**Work order**
List all lines of the data that include the string "hysteresis".

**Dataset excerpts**

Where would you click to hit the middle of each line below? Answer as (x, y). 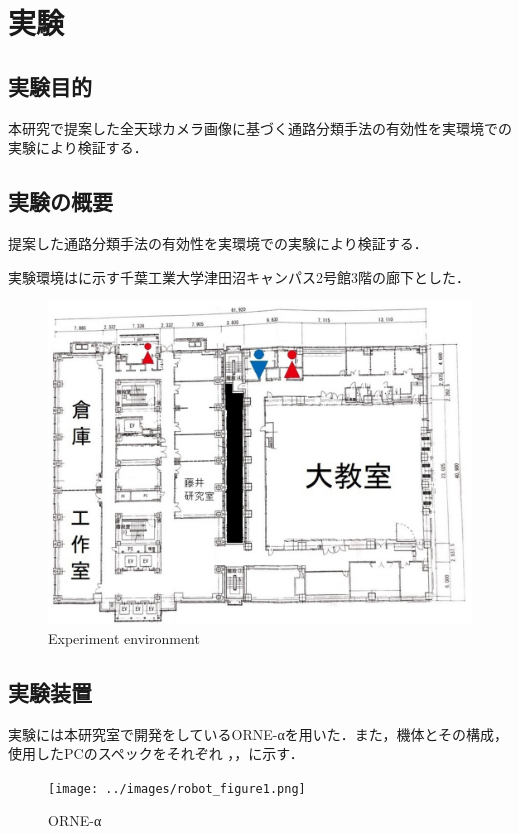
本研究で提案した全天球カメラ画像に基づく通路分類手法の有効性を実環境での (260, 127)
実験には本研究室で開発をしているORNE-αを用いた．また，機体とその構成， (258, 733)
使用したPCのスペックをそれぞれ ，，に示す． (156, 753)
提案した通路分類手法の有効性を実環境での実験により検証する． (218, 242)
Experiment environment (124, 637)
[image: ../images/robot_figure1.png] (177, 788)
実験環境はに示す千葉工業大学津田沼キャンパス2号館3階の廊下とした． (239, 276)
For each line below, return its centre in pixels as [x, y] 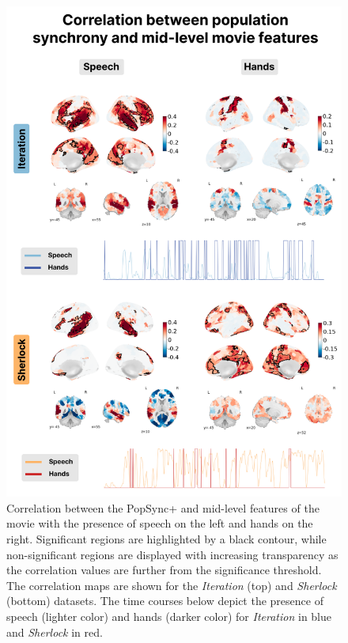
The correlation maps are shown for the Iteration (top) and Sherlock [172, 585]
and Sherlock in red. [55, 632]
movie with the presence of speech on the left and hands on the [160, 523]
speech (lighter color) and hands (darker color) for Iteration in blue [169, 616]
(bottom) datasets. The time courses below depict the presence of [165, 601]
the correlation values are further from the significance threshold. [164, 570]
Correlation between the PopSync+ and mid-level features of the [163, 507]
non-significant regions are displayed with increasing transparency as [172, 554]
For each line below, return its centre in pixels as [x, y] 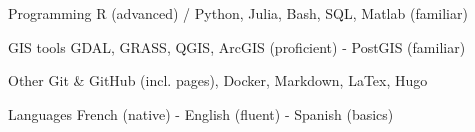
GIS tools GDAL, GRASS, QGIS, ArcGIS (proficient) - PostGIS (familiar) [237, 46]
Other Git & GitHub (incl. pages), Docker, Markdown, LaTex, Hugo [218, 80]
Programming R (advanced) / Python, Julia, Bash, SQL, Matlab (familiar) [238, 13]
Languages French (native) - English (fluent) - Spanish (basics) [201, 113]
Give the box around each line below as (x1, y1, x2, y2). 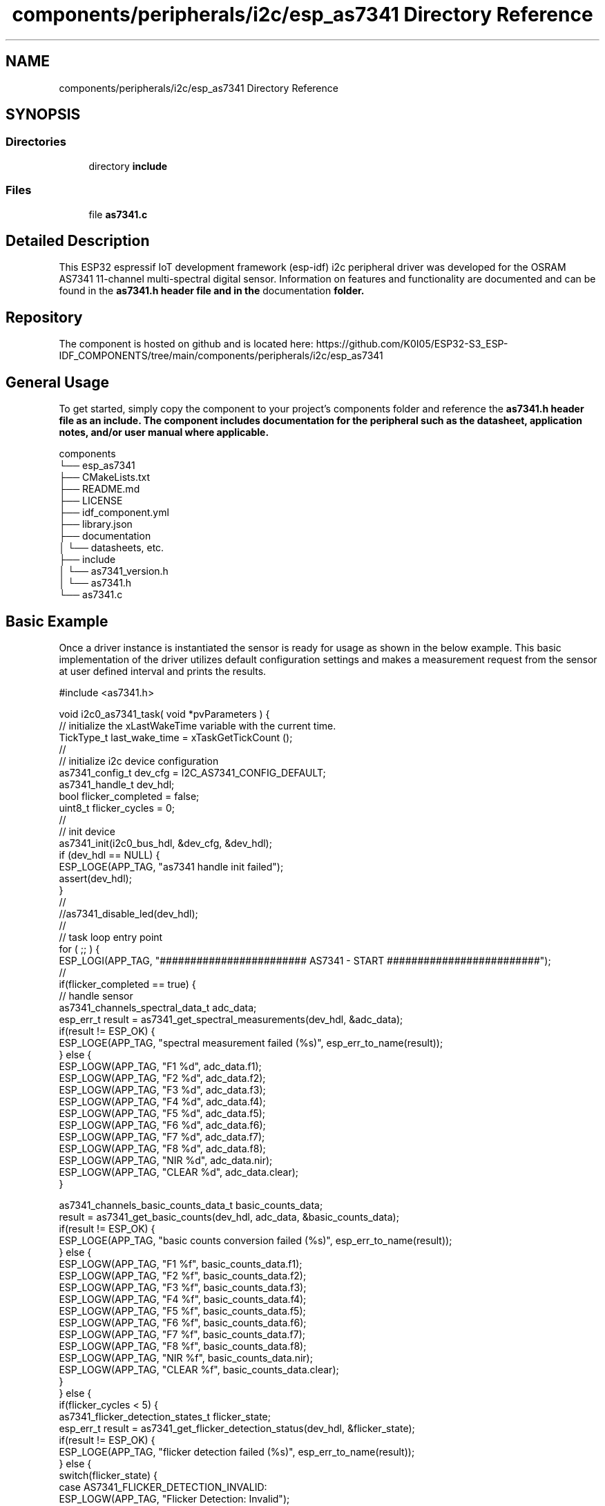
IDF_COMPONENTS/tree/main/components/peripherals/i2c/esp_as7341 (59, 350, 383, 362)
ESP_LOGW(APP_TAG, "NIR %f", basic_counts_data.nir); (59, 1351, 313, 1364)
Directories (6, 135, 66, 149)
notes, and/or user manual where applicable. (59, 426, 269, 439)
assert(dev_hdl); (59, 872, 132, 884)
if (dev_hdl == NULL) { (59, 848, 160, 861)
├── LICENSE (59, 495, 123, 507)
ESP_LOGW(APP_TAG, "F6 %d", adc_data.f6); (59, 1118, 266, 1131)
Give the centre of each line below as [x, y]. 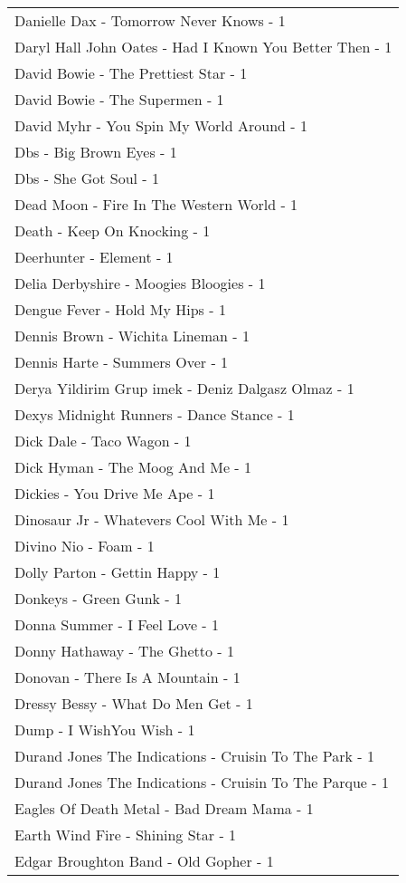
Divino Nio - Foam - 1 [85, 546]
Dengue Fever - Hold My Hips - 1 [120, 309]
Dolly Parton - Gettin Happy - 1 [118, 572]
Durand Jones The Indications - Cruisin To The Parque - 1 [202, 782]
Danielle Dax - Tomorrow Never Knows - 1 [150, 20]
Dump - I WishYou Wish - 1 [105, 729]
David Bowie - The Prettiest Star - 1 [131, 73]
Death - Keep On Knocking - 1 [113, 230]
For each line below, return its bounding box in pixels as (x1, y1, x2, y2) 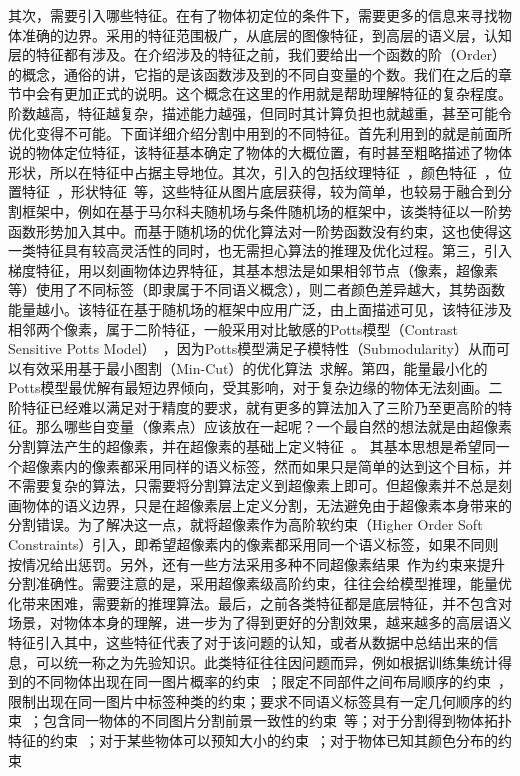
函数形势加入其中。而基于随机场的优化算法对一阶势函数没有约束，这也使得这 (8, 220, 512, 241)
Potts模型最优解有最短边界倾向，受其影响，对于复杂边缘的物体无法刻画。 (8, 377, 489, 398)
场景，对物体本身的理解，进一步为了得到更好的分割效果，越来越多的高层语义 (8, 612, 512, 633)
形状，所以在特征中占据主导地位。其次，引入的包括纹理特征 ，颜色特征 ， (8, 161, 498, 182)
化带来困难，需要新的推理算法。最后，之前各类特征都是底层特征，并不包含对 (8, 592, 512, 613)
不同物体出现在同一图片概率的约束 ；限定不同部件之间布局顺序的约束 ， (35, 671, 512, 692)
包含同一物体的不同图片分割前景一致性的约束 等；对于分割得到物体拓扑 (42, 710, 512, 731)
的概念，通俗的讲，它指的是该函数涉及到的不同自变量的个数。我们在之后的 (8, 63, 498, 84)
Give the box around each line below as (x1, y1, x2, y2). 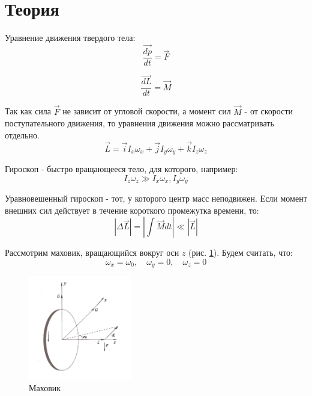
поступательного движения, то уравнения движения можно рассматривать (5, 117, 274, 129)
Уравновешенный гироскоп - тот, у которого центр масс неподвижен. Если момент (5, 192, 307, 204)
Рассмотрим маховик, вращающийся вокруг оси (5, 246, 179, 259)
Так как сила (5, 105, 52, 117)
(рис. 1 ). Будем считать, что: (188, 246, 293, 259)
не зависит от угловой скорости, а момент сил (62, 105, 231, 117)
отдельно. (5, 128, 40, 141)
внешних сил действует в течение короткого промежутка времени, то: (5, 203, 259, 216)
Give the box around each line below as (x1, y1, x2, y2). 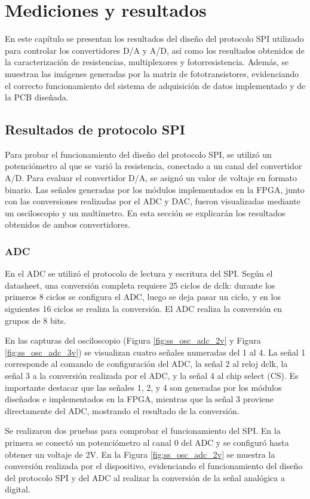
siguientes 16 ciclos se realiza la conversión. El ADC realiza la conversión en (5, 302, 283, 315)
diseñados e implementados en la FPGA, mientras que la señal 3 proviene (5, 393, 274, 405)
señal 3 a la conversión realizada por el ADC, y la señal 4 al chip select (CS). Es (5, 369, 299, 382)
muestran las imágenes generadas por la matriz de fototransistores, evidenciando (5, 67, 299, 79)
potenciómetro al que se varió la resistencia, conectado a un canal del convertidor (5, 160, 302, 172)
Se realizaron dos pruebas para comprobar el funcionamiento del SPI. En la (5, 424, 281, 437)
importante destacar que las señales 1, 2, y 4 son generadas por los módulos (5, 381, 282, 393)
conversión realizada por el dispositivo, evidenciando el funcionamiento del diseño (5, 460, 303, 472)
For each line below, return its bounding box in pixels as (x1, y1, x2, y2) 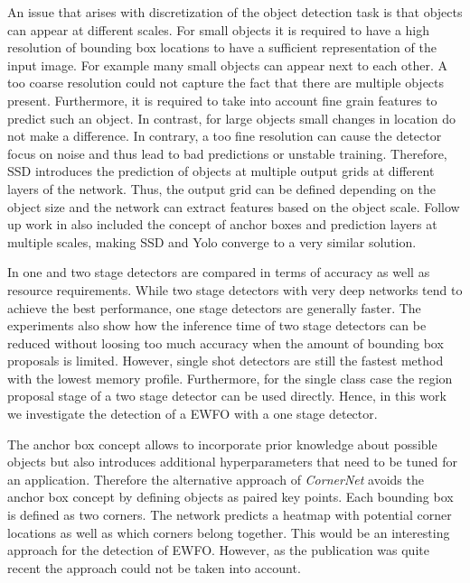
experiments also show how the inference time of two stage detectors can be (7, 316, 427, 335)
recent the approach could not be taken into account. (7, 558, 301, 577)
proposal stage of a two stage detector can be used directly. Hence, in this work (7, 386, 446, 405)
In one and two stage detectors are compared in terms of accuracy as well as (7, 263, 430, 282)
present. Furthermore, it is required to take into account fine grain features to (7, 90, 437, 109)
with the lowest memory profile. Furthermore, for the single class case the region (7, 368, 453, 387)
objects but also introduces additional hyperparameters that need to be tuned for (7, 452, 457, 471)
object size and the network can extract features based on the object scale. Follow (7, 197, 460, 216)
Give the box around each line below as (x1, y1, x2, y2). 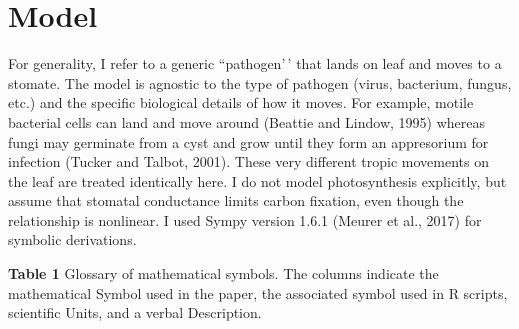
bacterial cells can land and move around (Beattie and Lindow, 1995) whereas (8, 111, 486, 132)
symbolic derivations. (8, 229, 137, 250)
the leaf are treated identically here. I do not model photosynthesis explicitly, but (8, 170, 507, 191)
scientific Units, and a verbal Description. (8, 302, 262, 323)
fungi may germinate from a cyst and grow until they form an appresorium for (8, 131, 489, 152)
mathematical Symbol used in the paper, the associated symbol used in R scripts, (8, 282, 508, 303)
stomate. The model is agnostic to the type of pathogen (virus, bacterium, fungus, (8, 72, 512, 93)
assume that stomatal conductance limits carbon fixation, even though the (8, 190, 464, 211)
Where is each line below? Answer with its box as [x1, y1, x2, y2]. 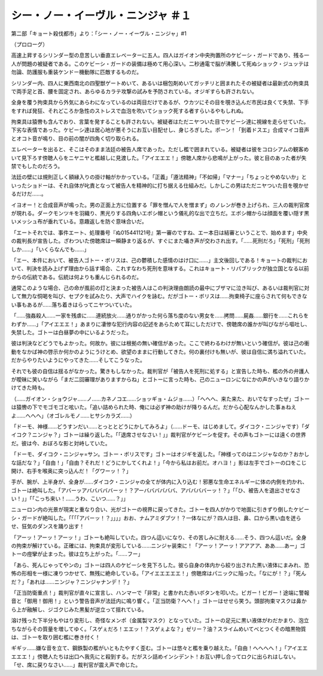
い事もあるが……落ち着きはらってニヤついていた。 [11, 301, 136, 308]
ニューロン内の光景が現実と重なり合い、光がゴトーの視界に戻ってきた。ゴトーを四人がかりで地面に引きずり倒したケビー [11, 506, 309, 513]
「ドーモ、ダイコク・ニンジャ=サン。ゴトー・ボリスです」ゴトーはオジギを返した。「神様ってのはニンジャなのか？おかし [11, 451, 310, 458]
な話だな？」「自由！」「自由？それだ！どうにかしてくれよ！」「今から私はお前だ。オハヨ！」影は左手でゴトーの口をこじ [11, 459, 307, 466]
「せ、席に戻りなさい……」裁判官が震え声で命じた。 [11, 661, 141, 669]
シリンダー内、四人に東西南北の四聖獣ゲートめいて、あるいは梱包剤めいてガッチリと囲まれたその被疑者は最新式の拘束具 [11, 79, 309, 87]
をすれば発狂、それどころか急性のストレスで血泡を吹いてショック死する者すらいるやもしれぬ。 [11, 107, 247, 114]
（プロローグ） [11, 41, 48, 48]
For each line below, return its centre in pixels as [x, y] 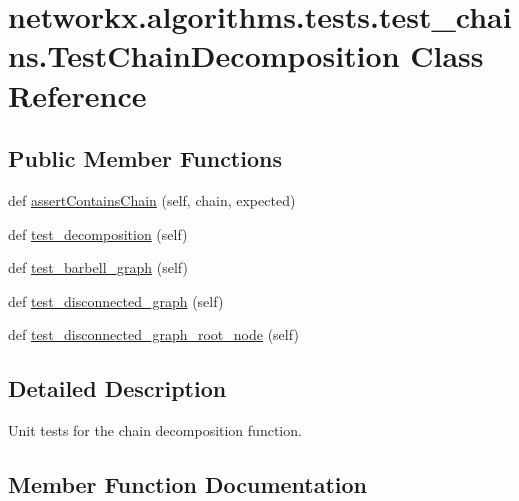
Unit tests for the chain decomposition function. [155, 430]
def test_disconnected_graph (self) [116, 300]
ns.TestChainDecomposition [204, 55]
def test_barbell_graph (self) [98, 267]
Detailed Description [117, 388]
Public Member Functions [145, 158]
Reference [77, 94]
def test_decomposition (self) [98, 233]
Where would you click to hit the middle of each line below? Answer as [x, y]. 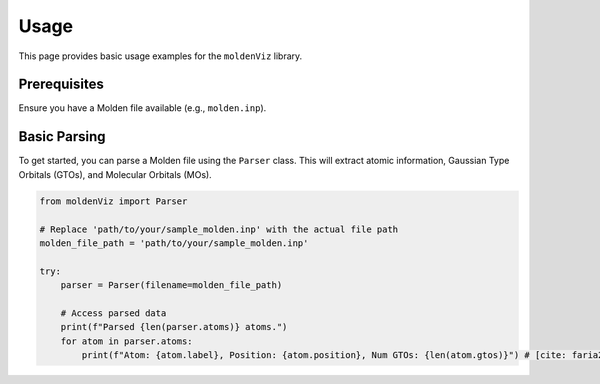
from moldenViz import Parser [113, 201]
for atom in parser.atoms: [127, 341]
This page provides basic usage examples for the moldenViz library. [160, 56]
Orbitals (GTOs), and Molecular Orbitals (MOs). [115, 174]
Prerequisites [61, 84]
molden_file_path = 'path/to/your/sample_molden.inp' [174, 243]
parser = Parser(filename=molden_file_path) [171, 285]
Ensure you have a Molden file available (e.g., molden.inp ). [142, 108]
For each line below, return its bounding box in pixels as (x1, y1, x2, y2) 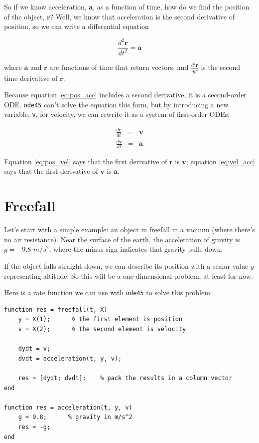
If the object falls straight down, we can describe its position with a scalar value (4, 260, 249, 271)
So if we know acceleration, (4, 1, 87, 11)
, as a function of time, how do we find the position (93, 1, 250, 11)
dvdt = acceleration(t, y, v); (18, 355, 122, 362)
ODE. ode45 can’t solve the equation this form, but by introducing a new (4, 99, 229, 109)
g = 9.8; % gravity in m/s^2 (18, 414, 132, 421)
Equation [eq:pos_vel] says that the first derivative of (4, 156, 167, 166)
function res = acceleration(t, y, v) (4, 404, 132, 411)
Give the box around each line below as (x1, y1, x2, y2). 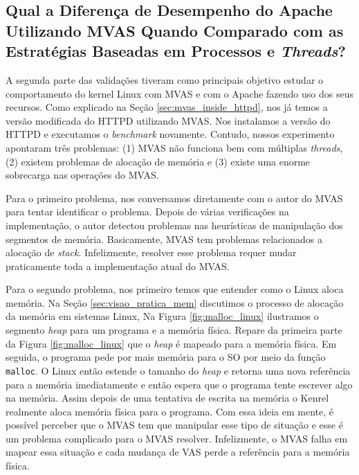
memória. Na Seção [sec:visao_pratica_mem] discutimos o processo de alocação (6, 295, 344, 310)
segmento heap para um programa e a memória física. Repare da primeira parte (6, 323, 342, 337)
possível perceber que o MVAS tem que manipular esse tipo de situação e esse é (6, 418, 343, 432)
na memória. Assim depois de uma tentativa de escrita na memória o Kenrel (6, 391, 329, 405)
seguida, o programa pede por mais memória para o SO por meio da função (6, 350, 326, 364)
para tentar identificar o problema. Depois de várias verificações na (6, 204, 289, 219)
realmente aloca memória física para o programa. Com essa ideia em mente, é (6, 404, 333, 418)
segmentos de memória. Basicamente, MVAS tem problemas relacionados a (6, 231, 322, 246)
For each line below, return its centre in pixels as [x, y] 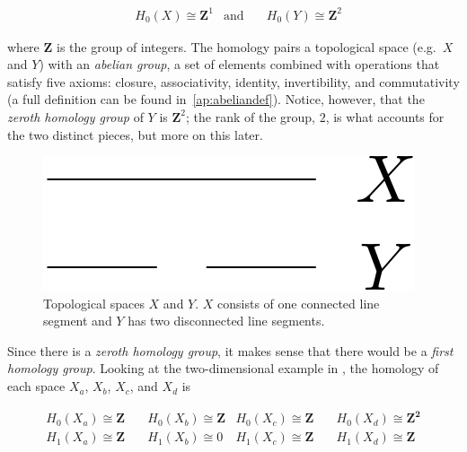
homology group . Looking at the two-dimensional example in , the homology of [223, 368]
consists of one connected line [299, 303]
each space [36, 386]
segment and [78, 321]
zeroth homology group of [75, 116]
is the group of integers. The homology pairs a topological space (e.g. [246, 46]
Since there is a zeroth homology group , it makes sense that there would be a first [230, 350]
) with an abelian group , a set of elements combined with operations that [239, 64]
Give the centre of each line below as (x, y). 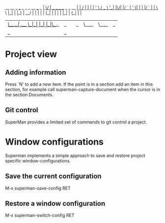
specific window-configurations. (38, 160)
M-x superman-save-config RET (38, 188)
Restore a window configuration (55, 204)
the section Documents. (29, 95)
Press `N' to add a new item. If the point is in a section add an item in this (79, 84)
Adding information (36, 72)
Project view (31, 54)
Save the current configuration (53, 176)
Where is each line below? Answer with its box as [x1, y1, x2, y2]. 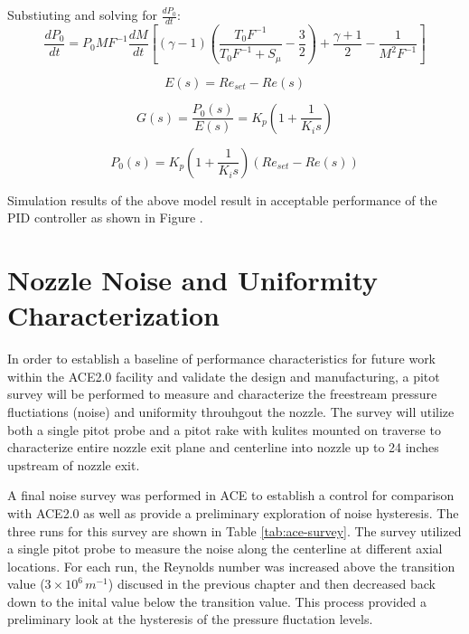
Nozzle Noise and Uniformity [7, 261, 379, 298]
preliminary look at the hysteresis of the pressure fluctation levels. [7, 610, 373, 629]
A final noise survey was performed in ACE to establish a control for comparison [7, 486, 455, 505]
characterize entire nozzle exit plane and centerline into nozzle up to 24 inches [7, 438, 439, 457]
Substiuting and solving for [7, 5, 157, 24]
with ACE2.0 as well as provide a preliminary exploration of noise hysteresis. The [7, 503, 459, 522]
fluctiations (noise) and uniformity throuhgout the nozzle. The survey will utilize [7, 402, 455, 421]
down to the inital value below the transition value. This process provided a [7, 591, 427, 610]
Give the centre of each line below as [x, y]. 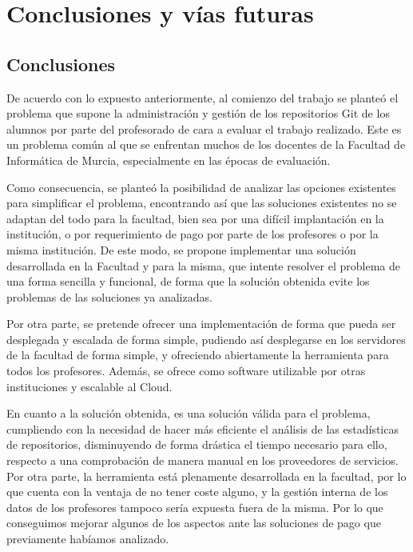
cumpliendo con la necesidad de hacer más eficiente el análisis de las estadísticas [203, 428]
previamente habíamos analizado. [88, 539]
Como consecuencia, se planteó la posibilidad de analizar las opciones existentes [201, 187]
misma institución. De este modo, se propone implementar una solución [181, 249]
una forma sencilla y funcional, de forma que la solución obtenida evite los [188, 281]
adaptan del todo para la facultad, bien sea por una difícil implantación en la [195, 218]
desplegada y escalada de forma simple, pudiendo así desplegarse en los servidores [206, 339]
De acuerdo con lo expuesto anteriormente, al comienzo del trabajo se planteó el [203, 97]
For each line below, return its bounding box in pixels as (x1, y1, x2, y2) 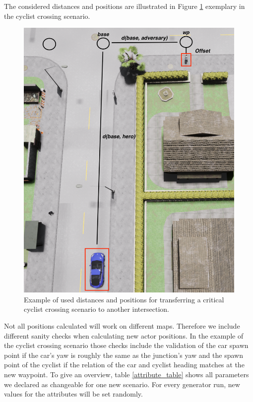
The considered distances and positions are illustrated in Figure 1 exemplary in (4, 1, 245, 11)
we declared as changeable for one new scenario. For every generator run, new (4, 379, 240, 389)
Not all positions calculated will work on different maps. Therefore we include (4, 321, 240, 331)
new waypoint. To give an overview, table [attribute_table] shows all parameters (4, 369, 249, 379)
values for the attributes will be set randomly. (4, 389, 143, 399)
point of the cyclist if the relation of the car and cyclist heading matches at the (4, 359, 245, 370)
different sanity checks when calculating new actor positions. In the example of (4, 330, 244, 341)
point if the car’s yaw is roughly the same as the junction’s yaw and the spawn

**Solution**
preliminary look at the hysteresis of the pressure fluctation levels. [7, 610, 373, 629]
with ACE2.0 as well as provide a preliminary exploration of noise hysteresis. The [7, 503, 459, 522]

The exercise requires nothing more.